Plaintiff has been on social security disability due to a back injury since 1987. He receives $2,300 per month in social security benefits. His current monthly expenses are as follows: $280 for rent, $75 for utilities, $12 for water, $50 for telephone, $50 for cable, $350 for food, $40 for clothing, $42 for medication, $650 for transportation, $25 for recreation, $76 for life insurance, $50 for car insurance and $150 for a bank loan. He drives a 1998 GMC truck worth approximately $6,800. In addition to social security he also receives a pension from the UMAW of $321 per month.

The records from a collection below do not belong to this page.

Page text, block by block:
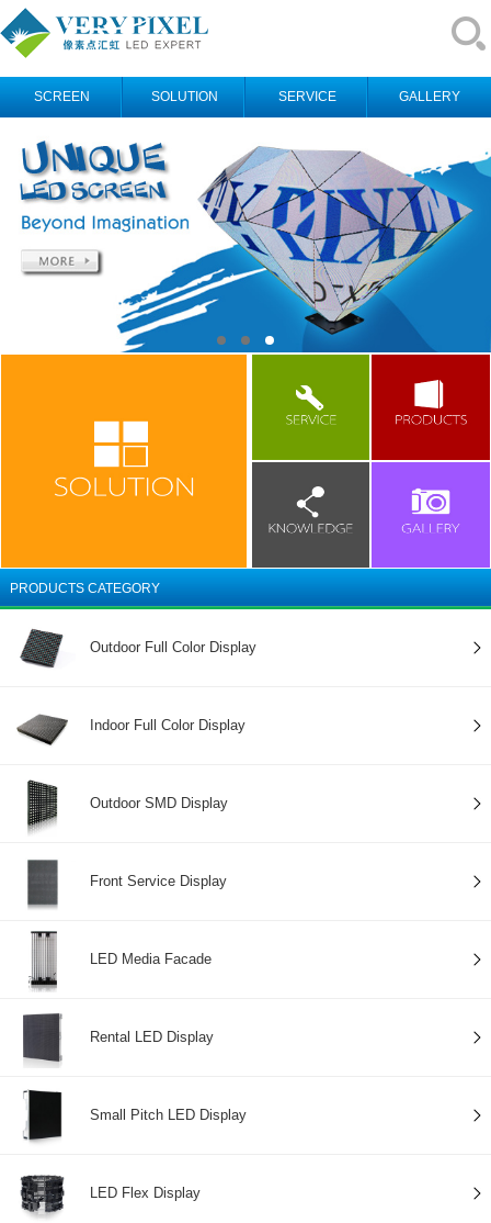
SCREEN SOLUTION SERVICE GALLERY
PRODUCTS CATEGORY
Outdoor Full Color Display
Indoor Full Color Display
Outdoor SMD Display
Front Service Display
LED Media Facade
Rental LED Display
Small Pitch LED Display
LED Flex Display

This leaves him an extra $300 per month after expenses.

During the parties marriage, Watkins used $18,000 of his own separate funds to purchase the Highway 62 farm. The parties listed the farm for $280,000 and unsuccessfully tried to sell it for three years. At the time of the divorce the farm had a mortgage of $220,000 in favor of Old National Bank.

Although the state court’s Order of July 12, 2004, required him to execute a Quitclaim Deed, he did not do so because the property was already mortgaged and there was no point in Watkins obtaining a new mortgage from the Debtor. He and Debt- or agreed to sell the farm for $200,000. There was no pending foreclosure and the bank agreed to waive the deficiency claim.

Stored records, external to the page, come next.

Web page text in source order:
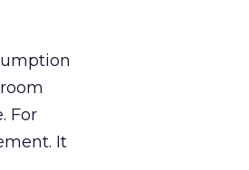
For
It
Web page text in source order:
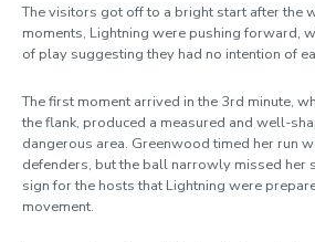
The visitors got off to a bright start after the
moments, Lightning were pushing forward,
of play suggesting they had no intention of
The first moment arrived in the 3rd minute,
the flank, produced a measured and well-
dangerous area. Greenwood timed her run
defenders, but the ball narrowly missed
sign for the hosts that Lightning were
movement.

According to the July 12, 2004 Order, Debtor was to begin making payments to Watkins on the $42,000 debt in April of 2003. Watkins took no action to enforce the Order and Debtor took no steps to execute a mortgage in favor of Watkins. Debtor has paid nothing to Watkins on the debt.

Debtor testified that the $42,000 figure resulted from the $18,000 of separate funds Watkins used to purchase the farm and the remainder represented half of the equity in the property. Debtor arrived at the $42,000 figure based on a $270,000 appraisal of the farm done by the bank and an existing mortgage of $222,000.

*13 When Debtor filed her Chapter 7 Petition on September 1, 2005, it was her intent to keep the farm. However, she lost her job and could no longer make the mortgage payment. The farm went into foreclosure. However, once a purchaser was found, the bank agreed to waive any deficiency claim.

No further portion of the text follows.